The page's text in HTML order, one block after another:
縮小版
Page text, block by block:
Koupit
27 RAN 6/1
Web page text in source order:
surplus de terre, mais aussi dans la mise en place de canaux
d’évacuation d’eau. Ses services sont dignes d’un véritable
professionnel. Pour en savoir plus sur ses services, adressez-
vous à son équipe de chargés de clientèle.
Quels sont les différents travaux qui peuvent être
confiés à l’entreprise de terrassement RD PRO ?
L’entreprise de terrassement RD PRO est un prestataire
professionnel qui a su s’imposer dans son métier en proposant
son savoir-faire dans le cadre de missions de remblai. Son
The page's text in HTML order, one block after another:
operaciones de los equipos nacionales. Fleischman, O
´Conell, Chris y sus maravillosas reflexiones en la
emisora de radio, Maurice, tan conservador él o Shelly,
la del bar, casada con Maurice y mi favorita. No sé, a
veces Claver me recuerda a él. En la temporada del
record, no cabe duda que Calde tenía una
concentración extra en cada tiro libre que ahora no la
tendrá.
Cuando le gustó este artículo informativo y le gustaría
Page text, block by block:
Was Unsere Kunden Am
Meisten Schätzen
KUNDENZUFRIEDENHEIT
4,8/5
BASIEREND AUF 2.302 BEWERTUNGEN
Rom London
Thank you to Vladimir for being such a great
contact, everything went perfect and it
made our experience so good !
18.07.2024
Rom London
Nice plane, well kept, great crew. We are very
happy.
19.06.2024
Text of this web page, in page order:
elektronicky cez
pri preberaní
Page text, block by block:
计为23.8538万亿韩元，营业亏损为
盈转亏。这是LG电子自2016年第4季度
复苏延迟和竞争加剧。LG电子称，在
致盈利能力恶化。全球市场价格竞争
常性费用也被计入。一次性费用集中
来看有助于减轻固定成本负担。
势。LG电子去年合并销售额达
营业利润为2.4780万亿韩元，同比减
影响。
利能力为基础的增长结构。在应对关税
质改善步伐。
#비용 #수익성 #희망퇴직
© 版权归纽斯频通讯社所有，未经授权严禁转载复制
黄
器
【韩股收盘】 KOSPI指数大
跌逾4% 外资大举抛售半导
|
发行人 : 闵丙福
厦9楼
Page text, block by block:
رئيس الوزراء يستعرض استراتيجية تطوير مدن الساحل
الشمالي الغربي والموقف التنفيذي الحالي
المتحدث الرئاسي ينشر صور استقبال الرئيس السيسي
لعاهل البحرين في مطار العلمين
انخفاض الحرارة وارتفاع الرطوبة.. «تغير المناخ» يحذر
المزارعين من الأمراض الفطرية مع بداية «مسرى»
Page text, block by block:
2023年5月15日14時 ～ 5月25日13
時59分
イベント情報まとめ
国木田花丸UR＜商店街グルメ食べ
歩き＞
══════
Required action | Your task for the entries above: copy exactly the span starting with the line with "professionnel. Pour en" and going on through the line with "veces Claver me", both lines included, and nothing else.

Solution to this problem |
professionnel. Pour en savoir plus sur ses services, adressez-
vous à son équipe de chargés de clientèle.
Quels sont les différents travaux qui peuvent être
confiés à l’entreprise de terrassement RD PRO ?
L’entreprise de terrassement RD PRO est un prestataire
professionnel qui a su s’imposer dans son métier en proposant
son savoir-faire dans le cadre de missions de remblai. Son
The page's text in HTML order, one block after another:
operaciones de los equipos nacionales. Fleischman, O
´Conell, Chris y sus maravillosas reflexiones en la
emisora de radio, Maurice, tan conservador él o Shelly,
la del bar, casada con Maurice y mi favorita. No sé, a
veces Claver me recuerda a él. En la temporada del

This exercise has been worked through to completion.